THE SOFTWARE IS PROVIDED "AS IS", WITHOUT WARRANTY OF ANY KIND, EXPRESS OR
IMPLIED, INCLUDING BUT NOT LIMITED TO THE WARRANTIES OF MERCHANTABILITY,
FITNESS FOR A PARTICULAR PURPOSE AND NONINFRINGEMENT. IN NO EVENT SHALL THE
AUTHORS OR COPYRIGHT HOLDERS BE LIABLE FOR ANY CLAIM, DAMAGES OR OTHER
LIABILITY, WHETHER IN AN ACTION OF CONTRACT, TORT OR OTHERWISE, ARISING FROM,
OUT OF OR IN CONNECTION WITH THE SOFTWARE OR THE USE OR OTHER DEALINGS IN THE
SOFTWARE.
================================================
FILE: README.md
================================================
# Pullbox
`Pullbox` is a very simple implementation that can serve as an alternative
for Dropbox that is based on Git. It works currently on any Linux-like OS
and OSX but not on Windows.
## Why?
Dropbox works well enough and works on many platforms. Although your data is
on someone else's server, it is probably safer over there than with you (for
most cases). I wrote `Pullbox` to overcome a specific limitation in Dropbox
i.e. Symlinks. Dropbox does not "see" symlinks. Although it synchronizes the
content pointed to by the symlink, it forgets that fact that it is a Symlink
when you sync to another computer.
I want to maintain my personal wiki and journal as plain text files. In
order to organize my notes structure, I depend on symlinks (so I can put the
same note under multiple directories). Dropbox does not support this
use-case.
## How does it work?
`Pullbox` needs SSH access to a remote Linux server that has `git` and
`inotifywait` commands installed. This serves as the backup location for
your local data.
`Pullbox` monitors file system activity in the local directory and
automatically pushes changes to the remote repo. The monitoring is done
using `inotify` on Linux, `FSEvents` on OSX, `kqueue` on BSD style OSs.

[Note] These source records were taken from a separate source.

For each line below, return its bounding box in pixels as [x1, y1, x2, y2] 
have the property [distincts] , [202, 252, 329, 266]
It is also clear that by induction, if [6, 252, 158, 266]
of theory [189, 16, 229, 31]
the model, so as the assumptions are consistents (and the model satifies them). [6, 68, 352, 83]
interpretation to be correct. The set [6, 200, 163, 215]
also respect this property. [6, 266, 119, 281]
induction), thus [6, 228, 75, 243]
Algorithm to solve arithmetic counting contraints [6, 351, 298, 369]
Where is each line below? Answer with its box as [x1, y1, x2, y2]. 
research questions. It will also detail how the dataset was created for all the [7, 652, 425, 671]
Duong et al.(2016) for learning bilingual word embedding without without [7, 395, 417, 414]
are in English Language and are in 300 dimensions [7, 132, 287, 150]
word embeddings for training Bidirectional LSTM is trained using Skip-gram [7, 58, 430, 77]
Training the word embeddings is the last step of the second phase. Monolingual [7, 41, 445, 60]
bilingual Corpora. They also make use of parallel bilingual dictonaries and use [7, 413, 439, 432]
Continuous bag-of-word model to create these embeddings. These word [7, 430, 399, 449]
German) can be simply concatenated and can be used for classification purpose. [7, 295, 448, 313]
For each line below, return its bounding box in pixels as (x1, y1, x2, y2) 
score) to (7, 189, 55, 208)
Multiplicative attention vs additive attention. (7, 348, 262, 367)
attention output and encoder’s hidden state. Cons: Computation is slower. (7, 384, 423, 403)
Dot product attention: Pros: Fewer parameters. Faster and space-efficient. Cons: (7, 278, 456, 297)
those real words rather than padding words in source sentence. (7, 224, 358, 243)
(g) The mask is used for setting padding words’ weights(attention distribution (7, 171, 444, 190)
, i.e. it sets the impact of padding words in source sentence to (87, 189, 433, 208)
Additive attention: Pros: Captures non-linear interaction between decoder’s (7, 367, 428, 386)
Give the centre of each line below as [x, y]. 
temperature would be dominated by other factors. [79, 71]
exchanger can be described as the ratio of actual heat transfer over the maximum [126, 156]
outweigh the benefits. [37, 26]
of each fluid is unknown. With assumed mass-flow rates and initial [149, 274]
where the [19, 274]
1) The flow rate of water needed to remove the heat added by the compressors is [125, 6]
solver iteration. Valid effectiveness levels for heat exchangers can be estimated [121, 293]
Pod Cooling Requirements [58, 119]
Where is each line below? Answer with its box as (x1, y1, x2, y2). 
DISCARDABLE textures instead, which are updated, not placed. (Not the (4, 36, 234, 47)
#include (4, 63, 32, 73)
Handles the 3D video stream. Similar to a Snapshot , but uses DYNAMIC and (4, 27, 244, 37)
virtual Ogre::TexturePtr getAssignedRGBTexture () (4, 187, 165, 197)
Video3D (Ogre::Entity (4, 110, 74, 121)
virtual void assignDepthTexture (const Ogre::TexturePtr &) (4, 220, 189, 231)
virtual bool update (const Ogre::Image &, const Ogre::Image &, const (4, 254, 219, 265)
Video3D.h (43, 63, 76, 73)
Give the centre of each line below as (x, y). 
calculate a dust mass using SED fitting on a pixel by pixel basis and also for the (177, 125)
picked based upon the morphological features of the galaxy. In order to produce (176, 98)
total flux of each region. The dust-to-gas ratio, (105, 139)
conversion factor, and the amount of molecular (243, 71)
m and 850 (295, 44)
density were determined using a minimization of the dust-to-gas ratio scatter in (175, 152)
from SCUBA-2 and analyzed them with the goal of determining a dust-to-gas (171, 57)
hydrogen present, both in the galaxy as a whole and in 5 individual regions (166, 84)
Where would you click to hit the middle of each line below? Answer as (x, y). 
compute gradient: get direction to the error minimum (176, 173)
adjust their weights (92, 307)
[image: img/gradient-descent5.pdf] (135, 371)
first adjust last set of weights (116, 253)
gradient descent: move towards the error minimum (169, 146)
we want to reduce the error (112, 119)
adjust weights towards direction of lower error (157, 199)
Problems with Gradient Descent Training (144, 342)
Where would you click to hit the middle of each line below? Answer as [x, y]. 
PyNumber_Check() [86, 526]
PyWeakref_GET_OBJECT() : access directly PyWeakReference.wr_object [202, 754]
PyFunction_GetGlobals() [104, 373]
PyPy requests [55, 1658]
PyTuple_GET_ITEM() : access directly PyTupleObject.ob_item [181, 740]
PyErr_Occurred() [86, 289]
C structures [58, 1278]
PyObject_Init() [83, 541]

`Pullbox` also monitors file system activity on the remote repo and
automatically pulls changes to the local repo when needed. This is achieved
by using `ssh` and running `inotifywait` on the server (a lot like AJAX
long-polling except we use SSH here instead of HTTP).
## Setting up
### Backup Server
Instructions shown below assume Ubuntu Linux. You can modify based on the
actual distro you have. Let us say the domain name of the backup server is
`example.com`
```bash
sudo apt-get install git inotify-tools
```
### Your local machine
```bash
sudo pip install git+git://github.com/prashanthellina/pullbox
```
I am assuming that the username on the backup server is `prashanth`. We need
to setup password-less SSH login to `prashanth@example.com` (instructions
[here](http://www.linuxproblem.org/art_9.html))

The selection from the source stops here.